Goal of the exercise:
How many lines in the records below hold the string "done"? Please answer with the number and nothing more.

Provided records:
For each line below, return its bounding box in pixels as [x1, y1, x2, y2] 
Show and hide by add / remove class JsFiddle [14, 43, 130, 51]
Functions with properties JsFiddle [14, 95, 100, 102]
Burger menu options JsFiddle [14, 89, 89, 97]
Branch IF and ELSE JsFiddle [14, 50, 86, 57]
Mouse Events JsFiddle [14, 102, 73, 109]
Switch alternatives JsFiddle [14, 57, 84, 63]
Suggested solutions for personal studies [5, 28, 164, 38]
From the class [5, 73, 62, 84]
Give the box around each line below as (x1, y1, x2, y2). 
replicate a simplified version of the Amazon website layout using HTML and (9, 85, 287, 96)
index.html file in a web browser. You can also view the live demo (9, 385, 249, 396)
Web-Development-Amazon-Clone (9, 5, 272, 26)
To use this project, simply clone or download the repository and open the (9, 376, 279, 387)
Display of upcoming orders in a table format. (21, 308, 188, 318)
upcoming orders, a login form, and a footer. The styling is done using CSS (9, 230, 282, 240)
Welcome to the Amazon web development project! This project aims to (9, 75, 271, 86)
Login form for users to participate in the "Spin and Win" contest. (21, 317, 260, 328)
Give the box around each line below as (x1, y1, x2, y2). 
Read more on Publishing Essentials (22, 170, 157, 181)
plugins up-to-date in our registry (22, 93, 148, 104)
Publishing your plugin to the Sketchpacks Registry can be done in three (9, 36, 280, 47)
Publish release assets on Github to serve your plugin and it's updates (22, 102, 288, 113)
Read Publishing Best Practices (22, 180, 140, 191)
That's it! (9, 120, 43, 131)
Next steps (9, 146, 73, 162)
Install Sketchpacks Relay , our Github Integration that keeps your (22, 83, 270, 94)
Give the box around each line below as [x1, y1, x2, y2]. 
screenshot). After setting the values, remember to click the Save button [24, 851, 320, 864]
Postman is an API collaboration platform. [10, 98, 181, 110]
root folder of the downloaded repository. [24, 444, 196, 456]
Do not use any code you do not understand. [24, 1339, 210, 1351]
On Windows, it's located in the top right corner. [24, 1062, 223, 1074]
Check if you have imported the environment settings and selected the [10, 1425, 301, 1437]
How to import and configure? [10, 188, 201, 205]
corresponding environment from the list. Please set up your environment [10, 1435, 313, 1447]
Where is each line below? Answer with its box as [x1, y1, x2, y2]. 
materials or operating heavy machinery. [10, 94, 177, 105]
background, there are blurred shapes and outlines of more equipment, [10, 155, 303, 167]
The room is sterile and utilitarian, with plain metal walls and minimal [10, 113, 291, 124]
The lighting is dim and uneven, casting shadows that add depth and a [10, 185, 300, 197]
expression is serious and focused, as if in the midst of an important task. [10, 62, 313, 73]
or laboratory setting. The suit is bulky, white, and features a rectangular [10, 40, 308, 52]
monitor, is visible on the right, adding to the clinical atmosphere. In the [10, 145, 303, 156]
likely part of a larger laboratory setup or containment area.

Solution:
2